Guest post by chinadialogue intern Guo Xiaohe
On the evening of 11 April 2011, a China Central Television (CCTV) programme exposed Hualian and other large supermarkets in the Pudong area of Shanghai for selling steamed buns “dyed” with chemicals. The programme detailed allegations and singled out the Shanghai branch of Sheng Lu Food Company which was subsequently shut down.
Sheng Lu Food Company had been producing fake “corn steamed buns” by mixing flour and cornmeal with colouring and flavouring agents and by recycling old steamed buns. In recent years, corn steamed buns have become increasingly popular with consumers because of their nutritional value and so a number of retailers have started using this production technique to make large profits. The high level of sweeteners and colouring agents found in the buns surpass food safety standards. Long-term consumption of such chemicals will cause negative health effects, especially on the liver and nervous system.
The CCTV report prompted further inspection of steamed buns in other parts of China. Stained buns were found in various production workshops in Wenzhou and Xiamen. According to Xinhua, a workshop in Wenzhou sold nearly 200,000 contaminated steamed buns between 22 March and 14 April, 11,000 of which were sold to a nearby university.

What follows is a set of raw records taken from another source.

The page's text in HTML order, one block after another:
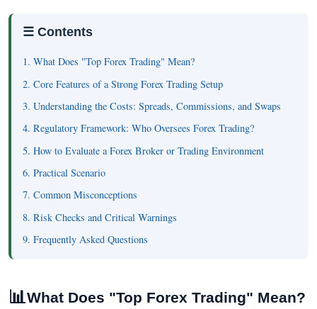
☰ Contents
1. What Does "Top Forex Trading" Mean?
2. Core Features of a Strong Forex Trading Setup
3. Understanding the Costs: Spreads, Commissions, and Swaps
4. Regulatory Framework: Who Oversees Forex Trading?
5. How to Evaluate a Forex Broker or Trading Environment
6. Practical Scenario
7. Common Misconceptions
8. Risk Checks and Critical Warnings
9. Frequently Asked Questions
📊What Does "Top Forex Trading" Mean?

Reporters investigating the incident found that the hygiene standards of steamed bun production workshops were crude, with raw materials and food stacked haphazardly creating worrying health conditions.
According to CCTV’s report, this is not the first time Sheng Lu Food Company has been exposed for poor production processes and yet sales to large Shanghai supermarkets such as Hualian and Lianhua remain strong. The new reporter found boxes of food loaded for transportation to major stores “including Shanghai’s famous Christine Bakerychain and Shen Dacheng on Nanjing Road”.
The quality control checks carried out by both the food safety authorities and the supermarkets failed to identity contaminated steamed buns. This “double failure” will no doubt create a crisis in public confidence.
In a speech given to the Central Research Institute of Culture and History (CRICH) on the 14 April, Premier Wen Jiabao called for increased efforts to improve food safety. He said that recent food safety scandals – including the melamine-contaminated milk, clenbuterol-contaminated pork, the rampant use of oil retrieved from drainage gutters for cooking by restaurants, and recently discovered “dyed” steamed buns- revealed a serious lack of integrity, and moral decline in society.
Contaminated steamed buns have once again triggered a crisis of public confidence in food safety. Public trust clearly needs to be rebuilt and food safety regulation processes require an immediate overhaul.